I have not found it by a google search... but there are more search savvy folks who may find it.
I am not expert, but there is something about it that makes me think it is tunisian crochet..... and I could be totally wrong.


----------



## jvallas (Jul 16, 2013)

Linda6885 said:


> I think you knit 1, slip 1, then purl back. next row you would slip the stitches that were knit and knit the stitches that were slipped on the first row, then purl back again. Repeat these 4 rows.


That sounds like eye of partridge, as you do on sock heels.

ETA: you may be on to something. I just did a small swatch, and it seems very possibl.


----------



## GrumpyGramma (Oct 20, 2014)

It looks like stockinette but the stitches don't look like they're lined up right for stockinette when I look closer, but I could be totally mistaken. I wonder if it might k1, k1b, and then the next row would work p1b in the regular knit stitch, offseting the pattern.


----------



## Linda6885 (Feb 13, 2011)

jvallas said:


> That sounds like eye of partridge, as you do on sock heels.


yes, I guess that is the same.


----------



## jvallas (Jul 16, 2013)

Linda6885 said:


> yes, I guess that is the same.


A swatch looks like you may be right.


----------



## jvallas (Jul 16, 2013)

How come my swatch doesn't look like eye of partridge? I must need some sleep.


----------



## sanditoes48 (Feb 6, 2013)

I, too am interested in knowing what stitch it is.


----------



## jvallas (Jul 16, 2013)

This page of eye of P socks - bottom sock looks just like the stitch in that cowl:
http://www.haveayarn.ca/stitch/03_2009_stitch_of_the_month.htm


----------



## JlsH (Dec 21, 2012)

jvallas said:


> This page of eye of P socks - bottom sock looks just like the stitch in that cowl:
> http://www.haveayarn.ca/stitch/03_2009_stitch_of_the_month.htm


It does look the same ! Take a look at this shawl. The one photo gives a glimpse of the reverse side on the tip flipped over the shoulder.

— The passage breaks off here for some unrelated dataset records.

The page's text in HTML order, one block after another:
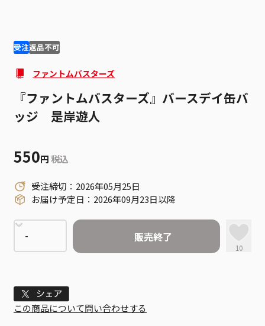
受注返品不可
ファントムバスターズ
『ファントムバスターズ』バースデイ缶バ
ッジ 是岸遊人
550円 税込
受注締切：2026年05月25日
お届け予定日：2026年09月23日以降
販売終了
10
Tweet
この商品について問い合わせする
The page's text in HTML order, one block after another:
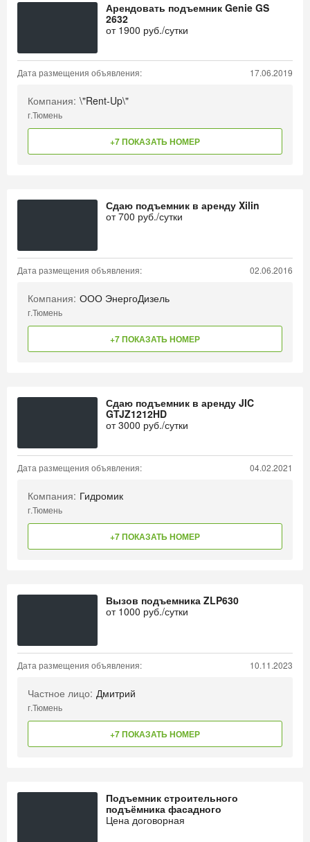
Арендовать подъемник Genie GS
2632
от 1900 руб./сутки
Дата размещения объявления: 17.06.2019
Компания: \"Rent-Up\"
г.Тюмень
+7 ПОКАЗАТЬ НОМЕР
Сдаю подъемник в аренду Xilin
от700 руб./сутки
Дата размещения объявления: 02.06.2016
Компания: ООО ЭнергоДизель
г.Тюмень
+7 ПОКАЗАТЬ НОМЕР
Сдаю подъемник в аренду JIC
GTJZ1212HD
от3000 руб./сутки
Дата размещения объявления: 04.02.2021
Компания: Гидромик
г.Тюмень
+7 ПОКАЗАТЬ НОМЕР
Вызов подъемника ZLP630
от 1000 руб./сутки
Дата размещения объявления: 10.11.2023
Частное лицо: Дмитрий
г.Тюмень
+7 ПОКАЗАТЬ НОМЕР
Подъемник строительного
подъёмника фасадного
Цена договорная
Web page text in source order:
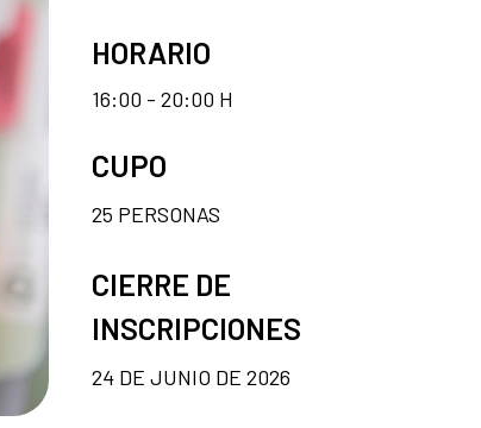
HORARIO
16:00 - 20:00 H
CUPO
25 PERSONAS
CIERRE DE
INSCRIPCIONES
24 DE JUNIO DE 2026
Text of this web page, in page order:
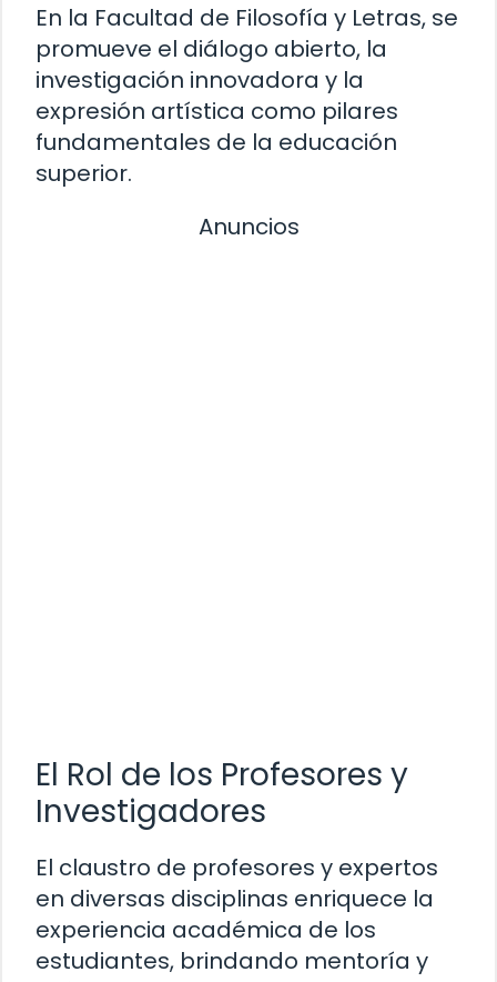
En la Facultad de Filosofía y Letras, se
promueve el diálogo abierto, la
investigación innovadora y la
expresión artística como pilares
fundamentales de la educación
superior.
Anuncios
El Rol de los Profesores y
Investigadores
El claustro de profesores y expertos
en diversas disciplinas enriquece la
experiencia académica de los
estudiantes, brindando mentoría y
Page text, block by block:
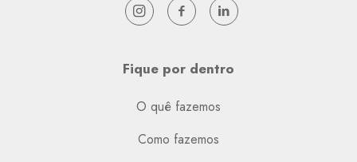
Fique por dentro
O quê fazemos
Como fazemos
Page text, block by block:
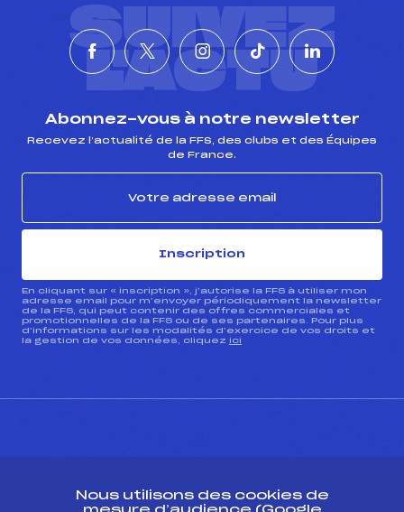
SUIVEZ
L'ACTU
Abonnez-vous à notre newsletter
Recevez l’actualité de la FFS, des clubs et des Équipes
de France.
Inscription
En cliquant sur « inscription », j’autorise la FFS à utiliser mon
adresse email pour m’envoyer périodiquement la newsletter
de la FFS, qui peut contenir des offres commerciales et
promotionnelles de la FFS ou de ses partenaires. Pour plus
d’informations sur les modalités d’exercice de vos droits et
la gestion de vos données, cliquez ici
Nous utilisons des cookies de
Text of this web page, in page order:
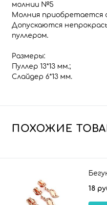
молнии №5
Молния приобретается
Допускаются
пуллером.
Размеры:
Пуллер 13*13 мм.;
Слайдер 6*13 мм.
ПОХОЖИЕ
18
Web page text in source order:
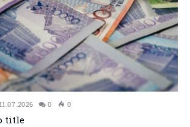
0
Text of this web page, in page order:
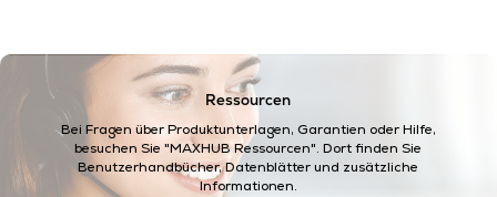
Ressourcen
Bei Fragen über Produktunterlagen, Garantien oder Hilfe,
besuchen Sie "MAXHUB Ressourcen". Dort finden Sie
Benutzerhandbücher, Datenblätter und zusätzliche
Informationen. ​
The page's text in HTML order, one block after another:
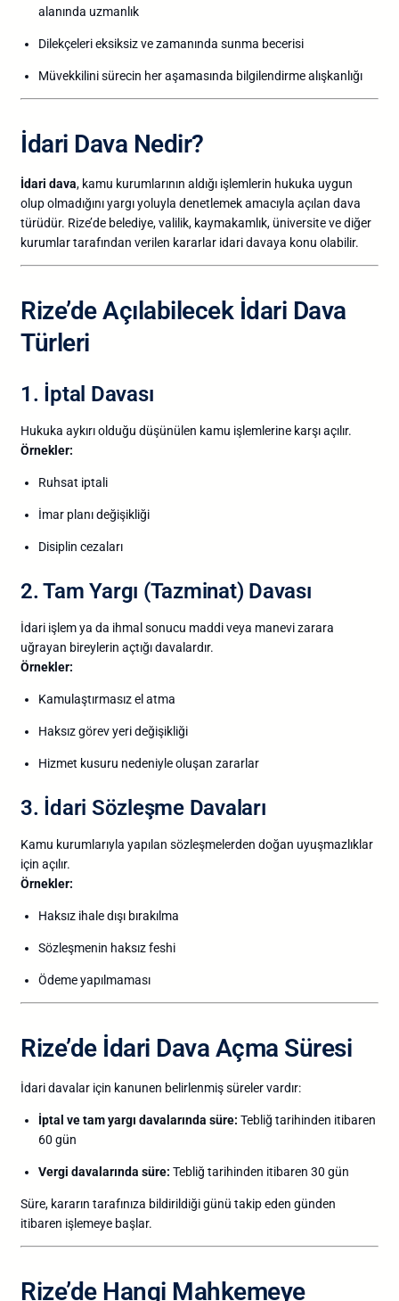
alanında uzmanlık
Dilekçelerieksiksizvezamanında sunma becerisi
Müvekkilinisürecin heraşamasında bilgilendirmealışkanlığı
İdari Dava Nedir?
İdari dava, kamu kurumlarının aldığı işlemlerin hukuka uygun
olupolmadığınıyargıyoluyla denetlemekamacıyla açılan dava
türüdür. Rize’de belediye,valilik, kaymakamlık, üniversitevediğer
kurumlartarafından verilen kararlar idaridavaya konu olabilir.
Rize’deAçılabilecek İdari Dava
Türleri
1. İptal Davası
Hukuka aykırıolduğu düşünülen kamu işlemlerine karşıaçılır.
Örnekler:
Ruhsat iptali
İmar planıdeğişikliği
Disiplin cezaları
2.TamYargı (Tazminat) Davası
İdari işlemya da ihmal sonucu maddiveya manevizarara
uğrayan bireylerin açtığıdavalardır.
Örnekler:
Kamulaştırmasızel atma
Haksızgörevyerideğişikliği
Hizmet kusuru nedeniyleoluşan zararlar
3. İdari Sözleşme Davaları
Kamu kurumlarıyla yapılan sözleşmelerden doğan uyuşmazlıklar
için açılır.
Örnekler:
Haksız ihaledışı bırakılma
Sözleşmenin haksızfeshi
Ödemeyapılmaması
Rize’de İdari Dava Açma Süresi
İdaridavalar için kanunen belirlenmişsürelervardır:
İptal vetamyargı davalarında süre: Tebliğ tarihinden itibaren
60 gün
Vergi davalarında süre: Tebliğ tarihinden itibaren 30 gün
Süre, kararın tarafınıza bildirildiğigünü takipeden günden
itibaren işlemeye başlar.
Rize’de Hangi Mahkemeye
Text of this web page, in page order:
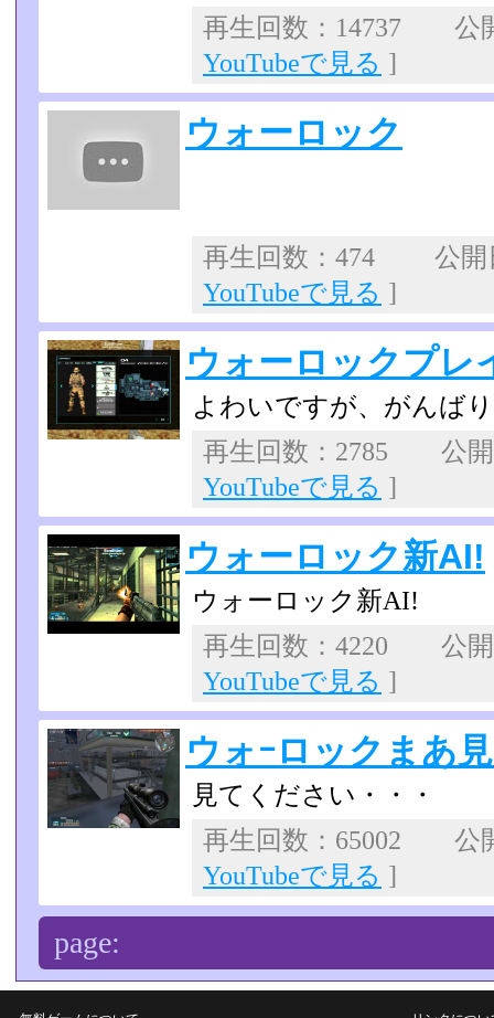
再生回数：14737 公
YouTubeで見る ]
ウォーロック
再生回数：474 公
YouTubeで見る ]
ウォーロックプレ
よわいですが、がんば
再生回数：2785 公
YouTubeで見る ]
ウォーロック新AI!
ウォーロック新AI!
再生回数：4220 公
YouTubeで見る ]
ウォｰロックまあ
見てください・・・
再生回数：65002 公
YouTubeで見る ]
page:
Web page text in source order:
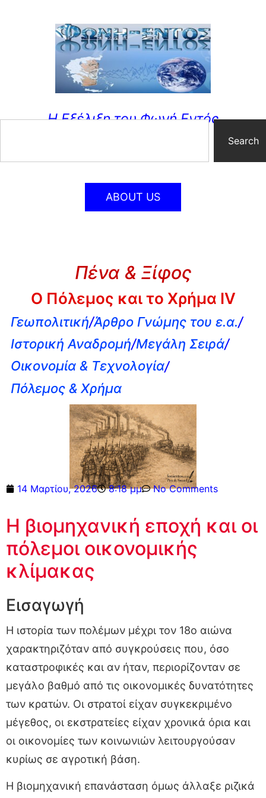
Η Εξέλιξη του Φωνή Εντός
Search
ABOUT US
Πένα & Ξίφος
Ο Πόλεμος και το Χρήμα IV
Γεωπολιτική/Άρθρο Γνώμης του ε.α./
Ιστορική Αναδρομή/Μεγάλη Σειρά/
Οικονομία & Τεχνολογία/
Πόλεμος & Χρήμα
14 Μαρτίου, 2026 8:18 μμ No Comments
Η βιομηχανική εποχή και οι
πόλεμοι οικονομικής
κλίμακας
Εισαγωγή
Η ιστορία των πολέμων μέχρι τον 18ο αιώνα
χαρακτηριζόταν από συγκρούσεις που, όσο
καταστροφικές και αν ήταν, περιορίζονταν σε
μεγάλο βαθμό από τις οικονομικές δυνατότητες
των κρατών. Οι στρατοί είχαν συγκεκριμένο
μέγεθος, οι εκστρατείες είχαν χρονικά όρια και
οι οικονομίες των κοινωνιών λειτουργούσαν
κυρίως σε αγροτική βάση.
Η βιομηχανική επανάσταση όμως άλλαξε ριζικά
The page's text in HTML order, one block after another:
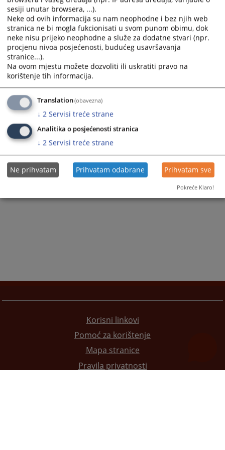
51 0 P 167170 25 Gz 2
140PREGLEDA
Korisni linkovi
Pomoć za korištenje
Mapa stranice
Pravila privatnosti
sesiji unutar browsera, ...).
Neke od ovih informacija su nam neophodne i bez njih web
stranica ne bi mogla fukcionisati u svom punom obimu, dok
neke nisu prijeko neophodne a služe za dodatne stvari (npr.
procjenu nivoa posjećenosti, budućeg usavršavanja
stranice...).
Na ovom mjestu možete dozvoliti ili uskratiti pravo na
korištenje tih informacija.
Translation(obavezna)
↓ 2 Servisi treće strane
Analitika o posjećenosti stranica
↓ 2 Servisi treće strane
Ne prihvatam Prihvatam odabrane Prihvatam sve
Pokreće Klaro!
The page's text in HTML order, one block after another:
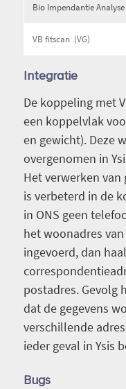
Bio Impendantie Analyse
VB fitscan (VG)
Integratie
De koppeling met
een koppelvlak
en gewicht). Deze
overgenomen in
Het verwerken
is verbeterd in de
in ONS geen
het woonadres
ingevoerd, dan
postadres. Gevolg
dat de gegevens
verschillende
ieder geval in Ysis
Bugs

https://aemmeleia.wordpress.com/2008/02/22/eye-of-partridge-shawl/


----------



## knit4ES (Aug 24, 2015)

You folks are phenomenal .... it is wonderful how folks work together to track something down....


----------



## Linda6885 (Feb 13, 2011)

jvallas said:


> How come my swatch doesn't look like eye of partridge? I must need some sleep.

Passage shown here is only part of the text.